### THE PROBLEM
Whenever a line in the data below includes the string "mirror", copy it out.

### MATERIAL FOR THIS TASK

+++++

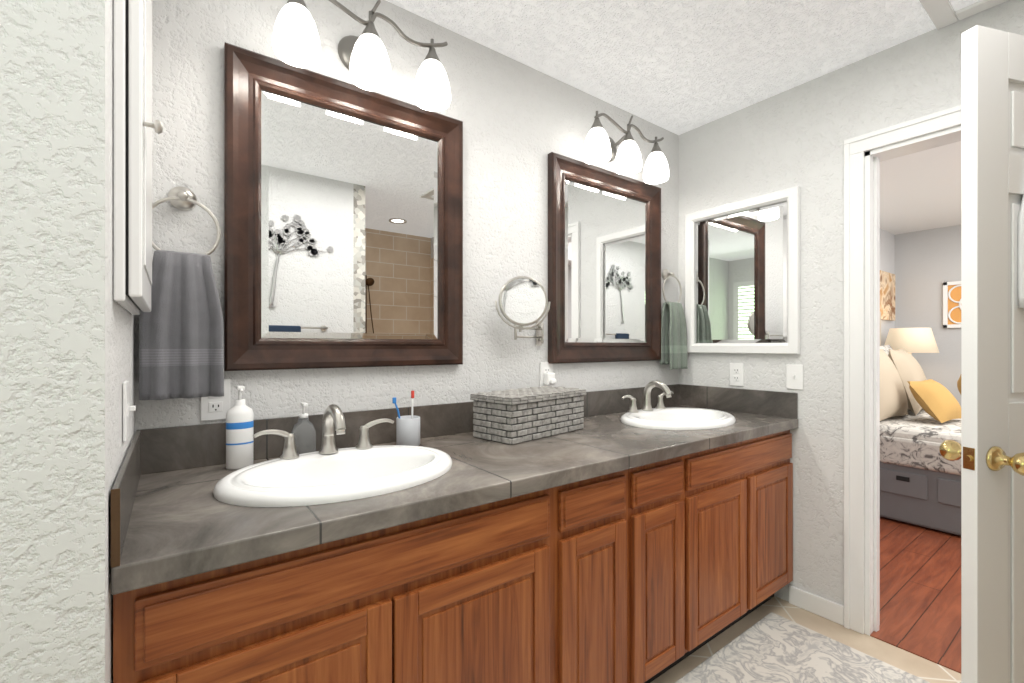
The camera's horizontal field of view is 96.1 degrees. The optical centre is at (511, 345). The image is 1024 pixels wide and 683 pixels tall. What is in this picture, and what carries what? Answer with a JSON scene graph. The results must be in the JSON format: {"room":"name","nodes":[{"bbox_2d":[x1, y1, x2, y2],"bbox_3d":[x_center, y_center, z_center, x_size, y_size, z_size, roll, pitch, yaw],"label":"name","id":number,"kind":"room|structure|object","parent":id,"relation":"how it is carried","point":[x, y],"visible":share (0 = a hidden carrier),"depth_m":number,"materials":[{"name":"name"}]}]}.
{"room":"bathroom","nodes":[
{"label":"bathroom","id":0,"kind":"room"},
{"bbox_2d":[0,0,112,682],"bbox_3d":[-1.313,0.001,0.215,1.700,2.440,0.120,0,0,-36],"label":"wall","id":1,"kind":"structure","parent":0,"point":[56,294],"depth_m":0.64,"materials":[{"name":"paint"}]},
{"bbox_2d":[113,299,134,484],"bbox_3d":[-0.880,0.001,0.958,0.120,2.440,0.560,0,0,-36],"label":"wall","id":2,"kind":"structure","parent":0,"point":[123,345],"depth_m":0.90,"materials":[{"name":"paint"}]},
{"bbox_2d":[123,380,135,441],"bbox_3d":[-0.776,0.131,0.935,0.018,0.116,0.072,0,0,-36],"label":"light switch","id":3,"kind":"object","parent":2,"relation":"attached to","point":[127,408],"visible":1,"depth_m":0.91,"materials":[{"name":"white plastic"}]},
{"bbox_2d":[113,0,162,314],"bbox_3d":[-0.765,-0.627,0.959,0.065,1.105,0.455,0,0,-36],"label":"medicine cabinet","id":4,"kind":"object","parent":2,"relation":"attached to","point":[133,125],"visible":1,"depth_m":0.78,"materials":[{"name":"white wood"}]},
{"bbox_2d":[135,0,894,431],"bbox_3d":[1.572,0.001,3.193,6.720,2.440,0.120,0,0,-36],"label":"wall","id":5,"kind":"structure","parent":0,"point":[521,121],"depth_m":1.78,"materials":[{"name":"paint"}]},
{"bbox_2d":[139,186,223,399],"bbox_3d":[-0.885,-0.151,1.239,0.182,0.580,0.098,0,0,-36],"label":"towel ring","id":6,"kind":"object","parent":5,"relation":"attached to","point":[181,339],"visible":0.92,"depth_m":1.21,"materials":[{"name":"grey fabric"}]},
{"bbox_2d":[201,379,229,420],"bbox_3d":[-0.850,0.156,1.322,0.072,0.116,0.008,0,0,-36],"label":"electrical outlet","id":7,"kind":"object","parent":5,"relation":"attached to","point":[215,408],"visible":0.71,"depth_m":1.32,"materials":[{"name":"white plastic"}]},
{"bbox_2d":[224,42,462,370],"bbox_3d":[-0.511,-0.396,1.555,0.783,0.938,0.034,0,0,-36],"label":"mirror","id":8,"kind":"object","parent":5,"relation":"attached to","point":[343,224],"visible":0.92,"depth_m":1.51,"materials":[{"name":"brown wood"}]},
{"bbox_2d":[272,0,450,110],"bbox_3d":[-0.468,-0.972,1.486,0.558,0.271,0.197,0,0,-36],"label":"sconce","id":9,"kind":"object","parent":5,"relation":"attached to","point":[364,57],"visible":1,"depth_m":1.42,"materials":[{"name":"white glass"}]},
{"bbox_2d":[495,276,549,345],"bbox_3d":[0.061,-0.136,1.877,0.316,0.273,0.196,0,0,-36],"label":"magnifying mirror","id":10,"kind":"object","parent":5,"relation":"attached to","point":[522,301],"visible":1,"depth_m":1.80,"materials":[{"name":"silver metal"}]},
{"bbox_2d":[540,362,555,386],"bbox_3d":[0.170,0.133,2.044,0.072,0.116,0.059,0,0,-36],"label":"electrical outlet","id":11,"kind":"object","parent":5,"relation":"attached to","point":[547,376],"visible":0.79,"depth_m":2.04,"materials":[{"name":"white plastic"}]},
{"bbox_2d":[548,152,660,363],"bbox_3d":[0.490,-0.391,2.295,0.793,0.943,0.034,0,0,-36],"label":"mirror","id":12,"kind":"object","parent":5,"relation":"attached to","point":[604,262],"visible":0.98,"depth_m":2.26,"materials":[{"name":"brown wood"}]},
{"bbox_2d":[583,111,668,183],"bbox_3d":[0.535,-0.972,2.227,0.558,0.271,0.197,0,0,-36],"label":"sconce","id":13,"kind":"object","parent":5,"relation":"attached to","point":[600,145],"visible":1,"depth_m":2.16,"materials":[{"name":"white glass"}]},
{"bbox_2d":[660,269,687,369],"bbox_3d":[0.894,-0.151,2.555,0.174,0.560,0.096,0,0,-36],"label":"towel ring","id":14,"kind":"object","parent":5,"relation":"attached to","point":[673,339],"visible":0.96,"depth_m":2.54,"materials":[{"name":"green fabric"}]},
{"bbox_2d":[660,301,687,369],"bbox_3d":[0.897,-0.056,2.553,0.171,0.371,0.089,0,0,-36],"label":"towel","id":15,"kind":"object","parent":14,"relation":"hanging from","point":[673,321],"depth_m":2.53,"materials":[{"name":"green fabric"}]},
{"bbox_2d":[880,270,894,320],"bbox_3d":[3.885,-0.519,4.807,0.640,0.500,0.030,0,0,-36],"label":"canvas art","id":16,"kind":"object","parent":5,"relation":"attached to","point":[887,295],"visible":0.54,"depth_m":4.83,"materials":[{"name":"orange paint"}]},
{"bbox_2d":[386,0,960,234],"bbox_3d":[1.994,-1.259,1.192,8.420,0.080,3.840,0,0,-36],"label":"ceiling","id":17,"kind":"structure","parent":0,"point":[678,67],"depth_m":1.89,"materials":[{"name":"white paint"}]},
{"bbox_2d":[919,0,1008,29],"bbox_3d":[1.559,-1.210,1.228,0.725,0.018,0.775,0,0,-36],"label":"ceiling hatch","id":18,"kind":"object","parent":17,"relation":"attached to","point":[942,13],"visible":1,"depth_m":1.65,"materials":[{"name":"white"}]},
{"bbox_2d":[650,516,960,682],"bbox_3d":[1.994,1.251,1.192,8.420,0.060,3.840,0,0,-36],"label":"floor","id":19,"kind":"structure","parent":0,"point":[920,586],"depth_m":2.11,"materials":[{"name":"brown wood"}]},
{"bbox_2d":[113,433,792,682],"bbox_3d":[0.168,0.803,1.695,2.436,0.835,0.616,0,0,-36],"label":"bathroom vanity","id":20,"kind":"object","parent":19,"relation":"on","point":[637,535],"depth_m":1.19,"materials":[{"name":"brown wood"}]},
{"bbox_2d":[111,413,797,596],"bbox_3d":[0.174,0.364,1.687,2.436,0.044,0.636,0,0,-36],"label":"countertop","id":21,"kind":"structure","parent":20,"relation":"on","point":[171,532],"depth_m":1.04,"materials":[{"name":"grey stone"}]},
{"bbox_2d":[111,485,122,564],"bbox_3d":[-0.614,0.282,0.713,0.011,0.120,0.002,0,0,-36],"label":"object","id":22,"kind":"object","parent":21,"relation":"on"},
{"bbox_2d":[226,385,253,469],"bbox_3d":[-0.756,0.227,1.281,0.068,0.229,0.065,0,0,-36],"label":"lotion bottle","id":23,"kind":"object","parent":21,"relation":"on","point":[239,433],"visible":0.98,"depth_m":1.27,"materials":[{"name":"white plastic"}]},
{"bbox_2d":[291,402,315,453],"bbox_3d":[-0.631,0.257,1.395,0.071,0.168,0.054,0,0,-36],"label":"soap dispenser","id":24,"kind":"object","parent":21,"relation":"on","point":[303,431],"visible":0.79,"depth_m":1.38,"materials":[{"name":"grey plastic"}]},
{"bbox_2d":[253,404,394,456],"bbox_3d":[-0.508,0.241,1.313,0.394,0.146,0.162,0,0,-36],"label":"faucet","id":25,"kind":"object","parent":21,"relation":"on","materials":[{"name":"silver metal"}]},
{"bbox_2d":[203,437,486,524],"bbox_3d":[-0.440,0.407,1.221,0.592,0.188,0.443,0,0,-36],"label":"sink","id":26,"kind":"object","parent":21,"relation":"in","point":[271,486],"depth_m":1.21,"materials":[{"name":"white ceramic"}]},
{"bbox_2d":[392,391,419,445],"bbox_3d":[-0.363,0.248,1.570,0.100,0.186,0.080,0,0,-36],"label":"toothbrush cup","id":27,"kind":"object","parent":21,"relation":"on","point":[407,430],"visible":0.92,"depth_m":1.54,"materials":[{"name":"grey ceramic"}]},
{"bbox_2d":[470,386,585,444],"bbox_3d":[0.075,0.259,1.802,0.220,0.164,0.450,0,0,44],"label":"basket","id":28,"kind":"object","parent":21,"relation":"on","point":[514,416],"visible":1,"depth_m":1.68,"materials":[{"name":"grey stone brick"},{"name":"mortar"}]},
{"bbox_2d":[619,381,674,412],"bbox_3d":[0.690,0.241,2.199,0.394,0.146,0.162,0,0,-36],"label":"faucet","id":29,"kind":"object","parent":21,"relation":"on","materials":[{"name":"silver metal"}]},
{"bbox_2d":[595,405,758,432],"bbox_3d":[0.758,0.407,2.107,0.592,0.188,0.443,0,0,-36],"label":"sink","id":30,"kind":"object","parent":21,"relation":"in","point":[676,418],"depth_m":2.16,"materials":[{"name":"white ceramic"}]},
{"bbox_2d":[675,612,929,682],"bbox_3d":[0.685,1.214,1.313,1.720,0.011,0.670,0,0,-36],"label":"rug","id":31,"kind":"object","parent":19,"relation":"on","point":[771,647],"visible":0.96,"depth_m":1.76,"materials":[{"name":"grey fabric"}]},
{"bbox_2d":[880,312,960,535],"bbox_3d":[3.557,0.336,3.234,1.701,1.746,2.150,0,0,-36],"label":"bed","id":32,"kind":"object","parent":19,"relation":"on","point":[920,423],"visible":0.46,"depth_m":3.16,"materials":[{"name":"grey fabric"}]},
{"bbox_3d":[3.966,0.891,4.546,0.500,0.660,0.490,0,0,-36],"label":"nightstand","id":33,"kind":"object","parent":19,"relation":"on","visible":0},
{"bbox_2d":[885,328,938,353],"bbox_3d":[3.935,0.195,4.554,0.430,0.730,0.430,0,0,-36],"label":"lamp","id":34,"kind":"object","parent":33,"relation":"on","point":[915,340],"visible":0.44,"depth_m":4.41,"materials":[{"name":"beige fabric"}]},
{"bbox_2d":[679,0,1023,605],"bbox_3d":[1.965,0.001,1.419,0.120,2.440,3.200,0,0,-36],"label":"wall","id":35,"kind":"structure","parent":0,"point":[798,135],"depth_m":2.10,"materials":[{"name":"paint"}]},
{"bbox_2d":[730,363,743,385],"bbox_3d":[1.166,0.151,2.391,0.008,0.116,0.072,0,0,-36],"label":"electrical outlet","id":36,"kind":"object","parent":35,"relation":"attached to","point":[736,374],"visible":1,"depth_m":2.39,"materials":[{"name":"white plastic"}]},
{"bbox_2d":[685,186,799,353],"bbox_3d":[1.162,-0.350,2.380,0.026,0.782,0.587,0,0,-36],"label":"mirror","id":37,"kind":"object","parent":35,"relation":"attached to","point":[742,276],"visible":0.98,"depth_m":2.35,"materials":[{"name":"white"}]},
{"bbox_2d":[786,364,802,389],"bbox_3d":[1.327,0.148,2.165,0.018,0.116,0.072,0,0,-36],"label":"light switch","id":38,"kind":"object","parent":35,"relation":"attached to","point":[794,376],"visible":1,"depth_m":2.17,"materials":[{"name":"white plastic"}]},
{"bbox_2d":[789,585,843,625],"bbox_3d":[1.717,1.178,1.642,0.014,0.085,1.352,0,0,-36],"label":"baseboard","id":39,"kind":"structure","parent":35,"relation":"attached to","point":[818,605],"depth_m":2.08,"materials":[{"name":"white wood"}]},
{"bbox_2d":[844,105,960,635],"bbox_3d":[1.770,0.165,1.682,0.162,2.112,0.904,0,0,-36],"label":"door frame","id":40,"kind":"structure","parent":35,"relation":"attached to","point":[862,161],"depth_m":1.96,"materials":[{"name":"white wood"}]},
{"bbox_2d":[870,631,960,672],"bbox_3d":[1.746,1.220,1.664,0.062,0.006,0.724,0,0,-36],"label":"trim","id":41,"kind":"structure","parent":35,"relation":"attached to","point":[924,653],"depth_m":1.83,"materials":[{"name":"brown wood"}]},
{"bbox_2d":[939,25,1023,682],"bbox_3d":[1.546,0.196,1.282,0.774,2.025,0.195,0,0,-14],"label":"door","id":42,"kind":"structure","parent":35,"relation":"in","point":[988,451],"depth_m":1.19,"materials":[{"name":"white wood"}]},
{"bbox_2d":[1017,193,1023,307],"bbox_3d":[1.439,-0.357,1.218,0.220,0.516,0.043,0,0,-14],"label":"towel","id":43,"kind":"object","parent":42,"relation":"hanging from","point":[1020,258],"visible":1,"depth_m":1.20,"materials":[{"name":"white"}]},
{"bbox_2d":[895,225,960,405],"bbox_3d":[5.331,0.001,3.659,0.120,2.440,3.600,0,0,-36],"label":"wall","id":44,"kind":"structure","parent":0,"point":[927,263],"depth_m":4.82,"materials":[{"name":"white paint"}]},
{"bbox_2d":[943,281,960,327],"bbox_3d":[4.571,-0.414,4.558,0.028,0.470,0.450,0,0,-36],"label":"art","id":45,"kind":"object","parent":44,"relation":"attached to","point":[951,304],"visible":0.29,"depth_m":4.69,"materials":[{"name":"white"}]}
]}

+++++

### RESULT
{"bbox_2d":[224,42,462,370],"bbox_3d":[-0.511,-0.396,1.555,0.783,0.938,0.034,0,0,-36],"label":"mirror","id":8,"kind":"object","parent":5,"relation":"attached to","point":[343,224],"visible":0.92,"depth_m":1.51,"materials":[{"name":"brown wood"}]},
{"bbox_2d":[495,276,549,345],"bbox_3d":[0.061,-0.136,1.877,0.316,0.273,0.196,0,0,-36],"label":"magnifying mirror","id":10,"kind":"object","parent":5,"relation":"attached to","point":[522,301],"visible":1,"depth_m":1.80,"materials":[{"name":"silver metal"}]},
{"bbox_2d":[548,152,660,363],"bbox_3d":[0.490,-0.391,2.295,0.793,0.943,0.034,0,0,-36],"label":"mirror","id":12,"kind":"object","parent":5,"relation":"attached to","point":[604,262],"visible":0.98,"depth_m":2.26,"materials":[{"name":"brown wood"}]},
{"bbox_2d":[685,186,799,353],"bbox_3d":[1.162,-0.350,2.380,0.026,0.782,0.587,0,0,-36],"label":"mirror","id":37,"kind":"object","parent":35,"relation":"attached to","point":[742,276],"visible":0.98,"depth_m":2.35,"materials":[{"name":"white"}]},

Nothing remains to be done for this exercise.